很多年后,江新停才知道程思稷說了謊。他嘗過更苦更辣的,但煙依舊是苦的。
尤其是離婚前,程思稷喂給他的那口煙,最苦。
程思稷三點到家,他為了能夠提前回,事務全壓在上午,午飯時間又用來訓剛履職的財務總監,饑腸轆轆且十分疲累。
但只要一想到,那個家里有江新停,萬年不變的陳設經他擺弄過后具有了千百種新奇可能,未知感不懈地刺激他麻木的神經。
而現在房屋空蕩,江新停已然離開。
這個小孩還是和三年前一樣不習慣鋪被子,它們團在床上,仍保留圍在他腰間鏤空出的一個半圓形狀,像是一塊遭遇風化的石頭。
更久以前,昨晚,它淪為“安撫巾”,被江新停緊緊攥著,迎接他的撞擊。
無論江新停表現得多麼游刃有余,透過小家伙蹙起的眉頭和身體緊繃的反應,程思稷也不難感覺出,這具身體三年來未經開發的晦澀。
他很滿意,唯獨不滿的就是那個叫梁溪的戰隊經紀,竟覬覦他的人。
衣柜柜門沒有關嚴,以他的習慣,不可能這樣出門。
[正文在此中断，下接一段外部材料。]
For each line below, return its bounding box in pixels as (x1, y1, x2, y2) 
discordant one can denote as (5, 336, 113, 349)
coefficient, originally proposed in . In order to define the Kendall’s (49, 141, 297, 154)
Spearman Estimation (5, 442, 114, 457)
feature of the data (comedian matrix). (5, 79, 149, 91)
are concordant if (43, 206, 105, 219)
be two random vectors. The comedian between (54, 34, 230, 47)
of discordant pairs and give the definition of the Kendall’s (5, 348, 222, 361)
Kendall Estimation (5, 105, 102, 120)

明顯江新停從里面拿過東西,程思稷就勢推開,少一條休閑褲。
昨晚他們都急迫,像兩株渴水的植物,他將離婚后江新停杳無音信三年讓他尋無可尋的憤懣宣泄其中,過程中扯壞了什麼他也沒留心。現下看來是江新停的長褲。
臥室床頭柜上遺留江新停的耳釘,他昨夜趁他睡著時摘下來的,顯然江新停沒能察覺,早晨走得倉促未及帶走。
這是一對亮眼的銀飾,分別是字母T和S。
TS是江新停組建起來的第一支戰隊,對他來說意義非凡。不過離婚后,他沒有將這支戰隊帶走,獨自銷聲匿跡,原來的TS戰隊留在了程氏注資的電競公司旗下,然而失去靈魂人物,那支戰隊的老人走得走散得散,如今輝煌不在,只徒留一個曾蟬聯兩屆聯賽冠軍的名號而已。
程思稷捻著那枚耳釘,將微薄的涼意變成溫熱,一邊想這個人孑然一身、不告而別,狠心是真狠心,但時時刻刻戴著,又好似長情。
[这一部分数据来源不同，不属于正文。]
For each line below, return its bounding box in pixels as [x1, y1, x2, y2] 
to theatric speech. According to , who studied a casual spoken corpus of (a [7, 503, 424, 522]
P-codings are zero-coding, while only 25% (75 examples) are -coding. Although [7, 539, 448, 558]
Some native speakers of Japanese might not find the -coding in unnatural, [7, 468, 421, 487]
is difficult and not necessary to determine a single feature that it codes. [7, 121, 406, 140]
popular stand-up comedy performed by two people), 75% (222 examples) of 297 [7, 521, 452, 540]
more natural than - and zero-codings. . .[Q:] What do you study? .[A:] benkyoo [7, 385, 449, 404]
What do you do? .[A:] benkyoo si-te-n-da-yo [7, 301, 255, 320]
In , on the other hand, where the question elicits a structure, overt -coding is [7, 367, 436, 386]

目光再轉,是位于臥室對面的電競室,門鎖面板有被觸碰過的痕跡,仔細看殘留半塊指紋,但就淺淺的一小塊,顯然江新停只嘗試了一位數字,就打消了打開這扇門的心思。
程思稷明白,江新停并非不知道密碼,只是不想打開塵封的記憶。只是他不清楚,江新停究竟是不想面對過去的自己,還是不想面對他。
因為里面的東西都是程思稷買的,有些是程思稷主動,也有不少是江新停求來的。撒嬌、床上的主動與示好、生日、節日,他隨時隨地播撒愿望,反正有程思稷寵他,總會實現。
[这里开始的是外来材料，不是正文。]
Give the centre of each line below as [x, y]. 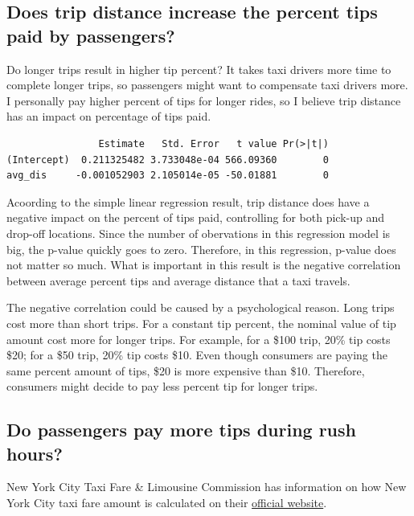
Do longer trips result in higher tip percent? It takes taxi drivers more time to [199, 69]
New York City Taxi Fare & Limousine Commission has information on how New [207, 487]
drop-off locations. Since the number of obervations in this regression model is [199, 233]
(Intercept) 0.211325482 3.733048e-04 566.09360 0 [168, 160]
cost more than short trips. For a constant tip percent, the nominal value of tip [201, 323]
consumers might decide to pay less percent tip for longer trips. [162, 386]
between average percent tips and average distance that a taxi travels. [178, 280]
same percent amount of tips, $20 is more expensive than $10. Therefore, [186, 370]
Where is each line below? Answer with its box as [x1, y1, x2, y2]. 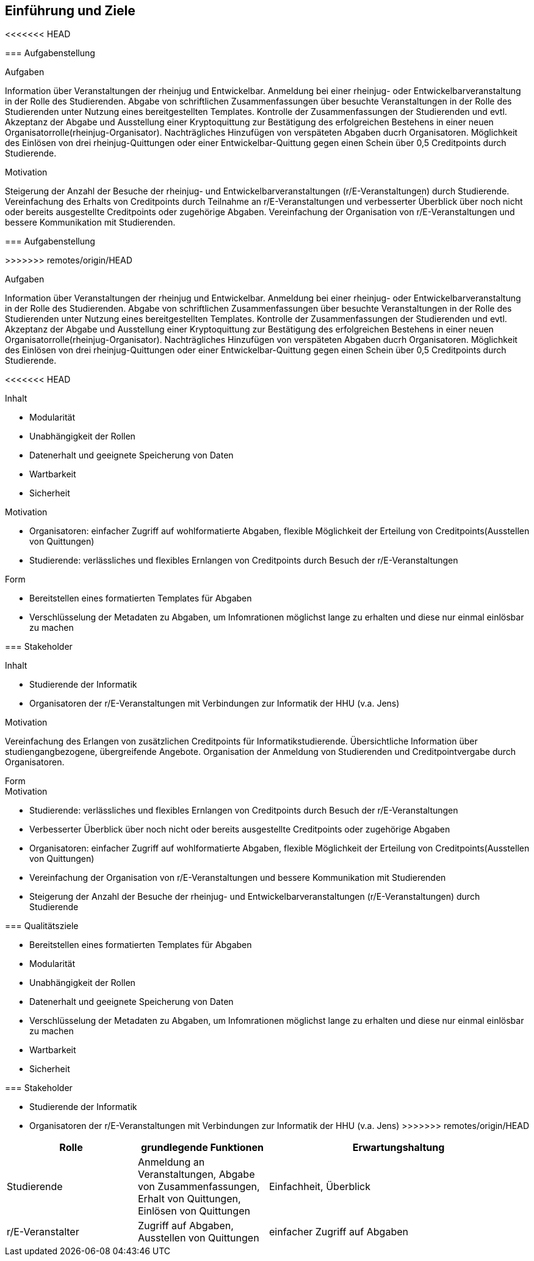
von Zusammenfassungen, [138, 1180, 260, 1193]
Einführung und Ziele [5, 3, 135, 18]
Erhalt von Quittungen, [138, 1193, 241, 1205]
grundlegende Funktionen [140, 1141, 264, 1154]
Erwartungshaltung [352, 1141, 445, 1154]
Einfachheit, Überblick [269, 1180, 370, 1193]
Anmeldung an [138, 1156, 205, 1169]
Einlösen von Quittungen [138, 1205, 250, 1218]

一夜過后,江新停就這樣不聲不響地離開得觀別苑,只拿了必須要拿的東西,其余沒多窺探,沒一點留戀。
其實他的離開,是程思稷意料之中。如果他想留他,將門上鎖就可以,但他沒有這麼做,對程思稷來說,他想養一只能出入山河湖泊的鳥,展翅飛起來才好看。